EXERCISE REQUIREMENTS » Copy word for word the lines in the records below, starting at the line with "Will your name, uttered" and ending at the line with "menschlicher Bewegungen eingeführt". Skip the pictures.

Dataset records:
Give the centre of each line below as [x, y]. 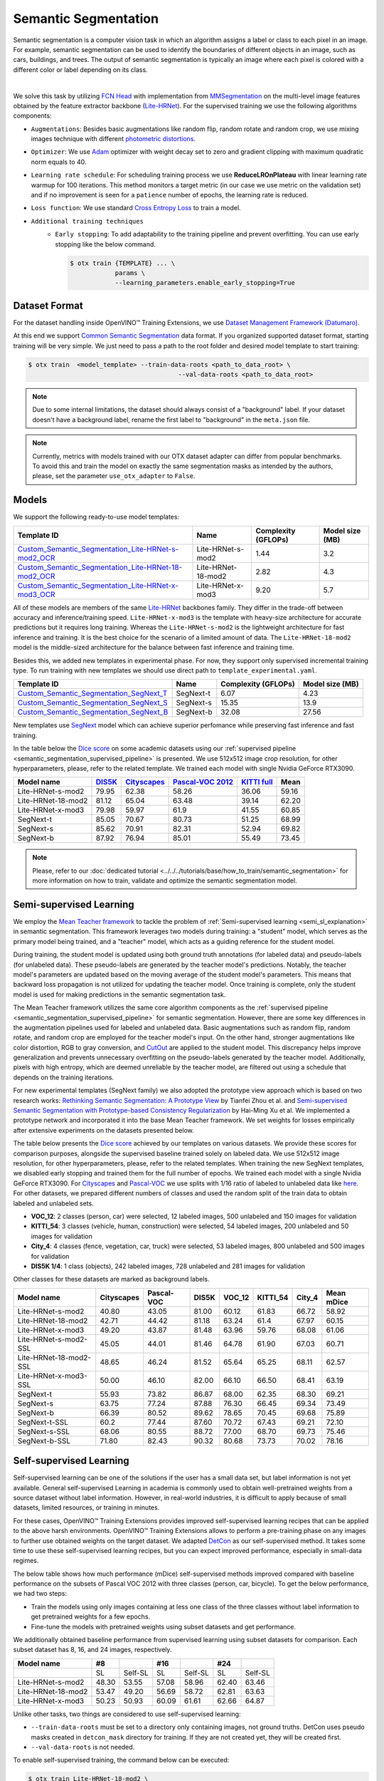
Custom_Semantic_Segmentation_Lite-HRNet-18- [100, 567]
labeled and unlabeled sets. [53, 1203]
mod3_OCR [36, 594]
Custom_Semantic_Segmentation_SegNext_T [92, 693]
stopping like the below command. [106, 244]
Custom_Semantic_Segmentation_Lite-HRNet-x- [98, 586]
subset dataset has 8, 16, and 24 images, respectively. [92, 1650]
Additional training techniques [87, 221]
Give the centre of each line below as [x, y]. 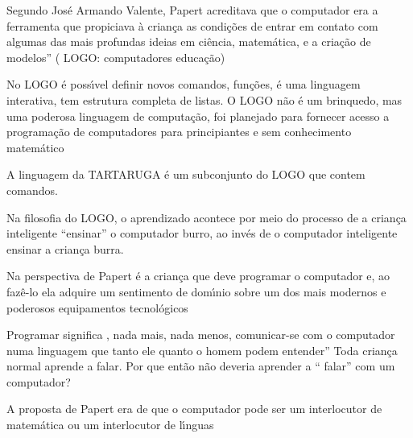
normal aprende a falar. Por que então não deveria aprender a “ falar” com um [201, 366]
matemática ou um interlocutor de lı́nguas [110, 425]
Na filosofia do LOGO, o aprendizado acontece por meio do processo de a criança [206, 217]
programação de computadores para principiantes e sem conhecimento [179, 132]
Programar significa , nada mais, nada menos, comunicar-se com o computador [201, 335]
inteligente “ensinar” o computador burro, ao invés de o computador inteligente [202, 233]
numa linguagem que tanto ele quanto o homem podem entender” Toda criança [202, 350]
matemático [35, 147]
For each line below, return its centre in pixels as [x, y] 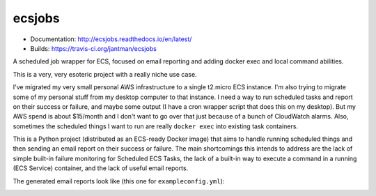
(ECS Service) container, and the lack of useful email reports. [101, 168]
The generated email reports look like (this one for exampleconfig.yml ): [119, 181]
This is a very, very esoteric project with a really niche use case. [105, 74]
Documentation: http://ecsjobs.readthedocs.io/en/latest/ [111, 39]
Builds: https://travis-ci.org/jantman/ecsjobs [93, 48]
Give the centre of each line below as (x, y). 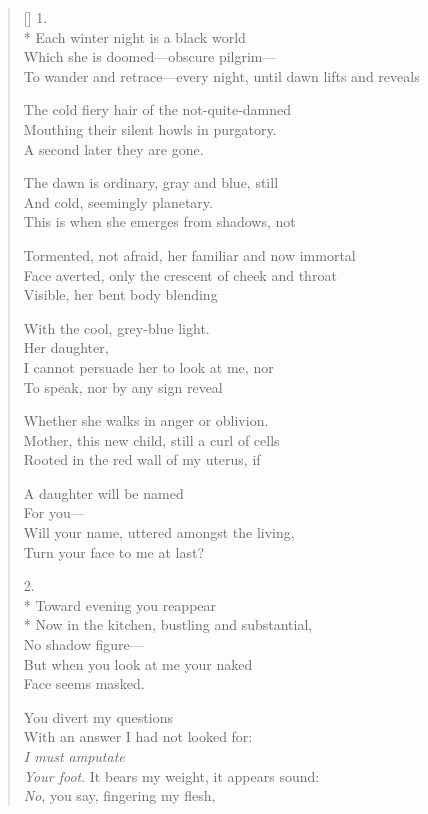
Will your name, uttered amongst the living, (159, 532)
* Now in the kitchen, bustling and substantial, (168, 624)
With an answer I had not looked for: (138, 736)
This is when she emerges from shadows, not (159, 221)
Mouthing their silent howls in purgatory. (150, 128)
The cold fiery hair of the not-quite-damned (157, 109)
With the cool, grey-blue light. (116, 327)
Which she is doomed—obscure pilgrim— (150, 56)
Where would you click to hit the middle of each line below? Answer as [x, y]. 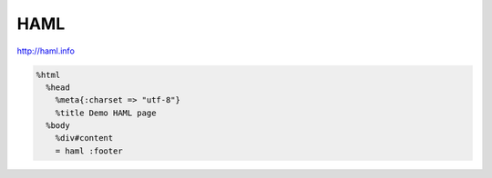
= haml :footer [89, 151]
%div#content [84, 138]
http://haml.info [46, 51]
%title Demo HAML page [106, 113]
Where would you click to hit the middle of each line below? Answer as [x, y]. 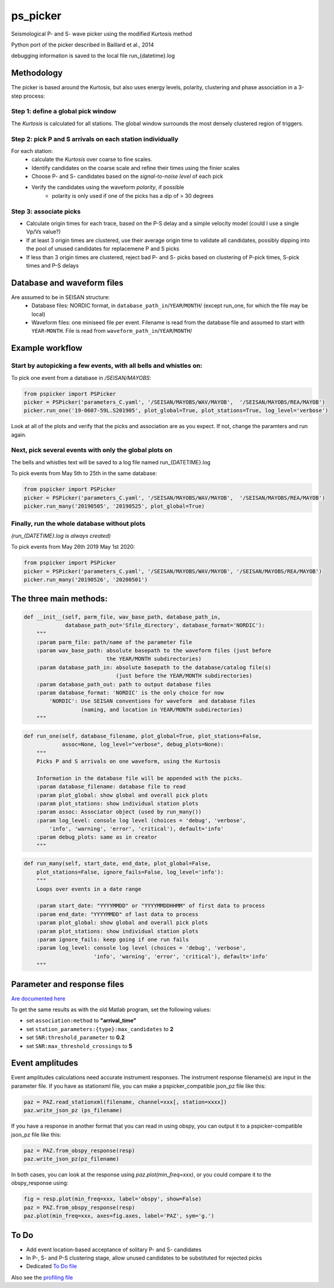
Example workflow [47, 348]
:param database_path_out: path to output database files [124, 684]
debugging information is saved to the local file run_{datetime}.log [93, 56]
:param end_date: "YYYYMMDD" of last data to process [117, 914]
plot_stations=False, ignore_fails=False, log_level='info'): [130, 872]
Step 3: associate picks [46, 211]
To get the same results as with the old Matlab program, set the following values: [111, 1009]
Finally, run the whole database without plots [78, 523]
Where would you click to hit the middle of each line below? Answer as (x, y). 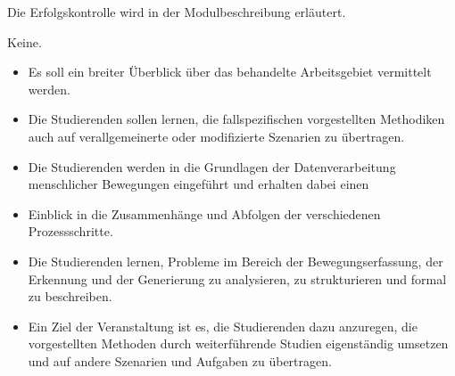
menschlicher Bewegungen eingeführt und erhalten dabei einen (199, 184)
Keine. (25, 41)
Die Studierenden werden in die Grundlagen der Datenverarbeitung (212, 166)
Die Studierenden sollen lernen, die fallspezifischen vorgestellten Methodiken (236, 119)
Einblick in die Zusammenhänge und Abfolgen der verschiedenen (204, 213)
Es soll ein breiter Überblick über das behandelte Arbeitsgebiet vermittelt (230, 72)
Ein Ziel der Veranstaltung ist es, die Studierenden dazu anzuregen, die (223, 326)
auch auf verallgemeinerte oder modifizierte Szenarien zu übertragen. (216, 136)
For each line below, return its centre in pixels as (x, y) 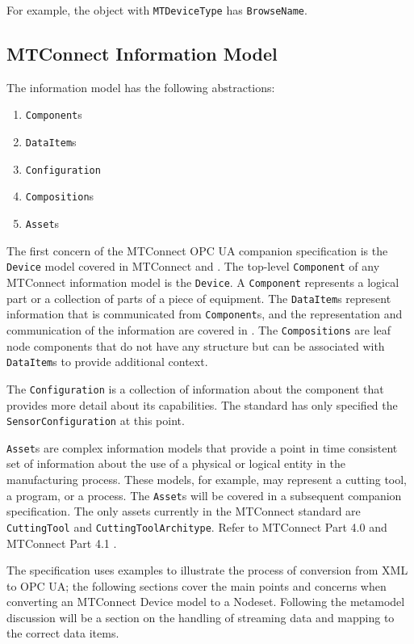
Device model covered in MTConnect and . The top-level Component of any (193, 266)
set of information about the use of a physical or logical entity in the (176, 463)
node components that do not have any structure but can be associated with (196, 345)
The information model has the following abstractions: (141, 87)
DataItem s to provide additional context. (107, 362)
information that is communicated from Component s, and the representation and (205, 314)
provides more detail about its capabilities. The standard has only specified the (202, 404)
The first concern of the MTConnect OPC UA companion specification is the (197, 250)
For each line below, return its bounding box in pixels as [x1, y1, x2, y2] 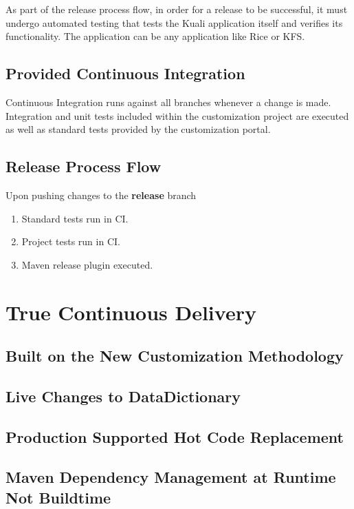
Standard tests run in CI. [21, 211, 129, 225]
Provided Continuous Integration [5, 63, 245, 84]
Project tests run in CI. [21, 234, 120, 249]
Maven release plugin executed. [21, 257, 153, 271]
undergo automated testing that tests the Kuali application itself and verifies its [5, 15, 343, 30]
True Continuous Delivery [5, 298, 256, 326]
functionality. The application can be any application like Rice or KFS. [5, 29, 305, 43]
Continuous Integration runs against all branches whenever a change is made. [5, 94, 331, 109]
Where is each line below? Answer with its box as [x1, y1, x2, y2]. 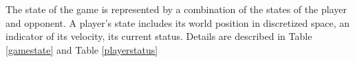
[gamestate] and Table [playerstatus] [6, 42, 158, 56]
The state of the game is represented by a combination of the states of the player [6, 2, 347, 16]
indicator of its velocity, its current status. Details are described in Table [6, 29, 312, 43]
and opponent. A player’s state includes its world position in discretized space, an [6, 15, 349, 30]
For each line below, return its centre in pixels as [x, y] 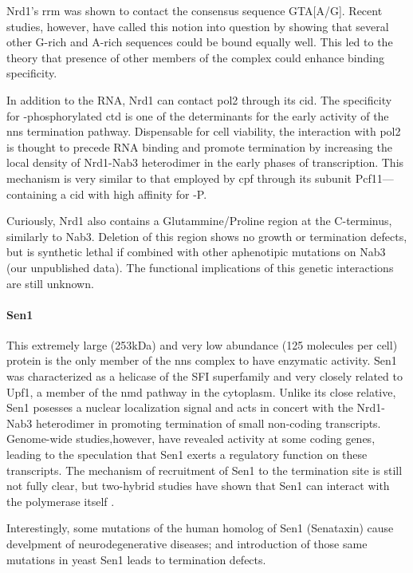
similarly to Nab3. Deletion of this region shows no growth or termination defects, [207, 236]
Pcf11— [374, 178]
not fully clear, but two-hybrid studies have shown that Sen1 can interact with [198, 486]
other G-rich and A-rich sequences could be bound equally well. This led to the [200, 42]
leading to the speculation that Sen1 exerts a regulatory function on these [187, 454]
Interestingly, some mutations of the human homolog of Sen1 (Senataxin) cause [200, 528]
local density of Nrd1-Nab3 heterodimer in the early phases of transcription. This [205, 162]
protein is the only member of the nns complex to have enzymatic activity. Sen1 [202, 360]
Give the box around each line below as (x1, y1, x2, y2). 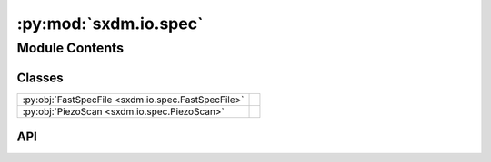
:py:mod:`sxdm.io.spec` (16, 14, 204, 33)
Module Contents (16, 40, 125, 56)
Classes (16, 70, 64, 85)
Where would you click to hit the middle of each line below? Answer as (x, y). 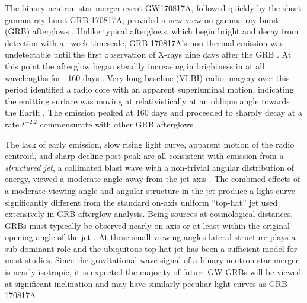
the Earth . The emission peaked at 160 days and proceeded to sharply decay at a (153, 112)
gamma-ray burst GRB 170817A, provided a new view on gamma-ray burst (142, 19)
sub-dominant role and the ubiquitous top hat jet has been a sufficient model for (151, 248)
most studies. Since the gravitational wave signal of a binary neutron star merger (152, 260)
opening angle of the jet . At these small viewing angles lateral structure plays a (150, 237)
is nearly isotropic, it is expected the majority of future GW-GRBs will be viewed (153, 272)
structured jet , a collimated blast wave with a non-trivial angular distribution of (149, 167)
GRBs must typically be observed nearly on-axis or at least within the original (147, 225)

SOLUTION TO THIS EXERCISE »
Will your name, uttered amongst the living, (159, 532)
* Now in the kitchen, bustling and substantial, (168, 624)
With an answer I had not looked for: (138, 736)
This is when she emerges from shadows, not (159, 221)
Mouthing their silent howls in purgatory. (150, 128)
The cold fiery hair of the not-quite-damned (157, 109)
With the cool, grey-blue light. (116, 327)
Which she is doomed—obscure pilgrim— (150, 56)
Where would you click to hit the middle of each line below? Answer as [x, y]. 
= haml :footer [89, 151]
%div#content [84, 138]
http://haml.info [46, 51]
%title Demo HAML page [106, 113]
Where would you click to hit the middle of each line below? Answer as [x, y]. 
Example workflow [47, 348]
:param database_path_out: path to output database files [124, 684]
debugging information is saved to the local file run_{datetime}.log [93, 56]
:param end_date: "YYYYMMDD" of last data to process [117, 914]
plot_stations=False, ignore_fails=False, log_level='info'): [130, 872]
Step 3: associate picks [46, 211]
To get the same results as with the old Matlab program, set the following values: [111, 1009]
Finally, run the whole database without plots [78, 523]
Where would you click to hit the middle of each line below? Answer as (x, y). 
menschlicher Bewegungen eingeführt und erhalten dabei einen (199, 184)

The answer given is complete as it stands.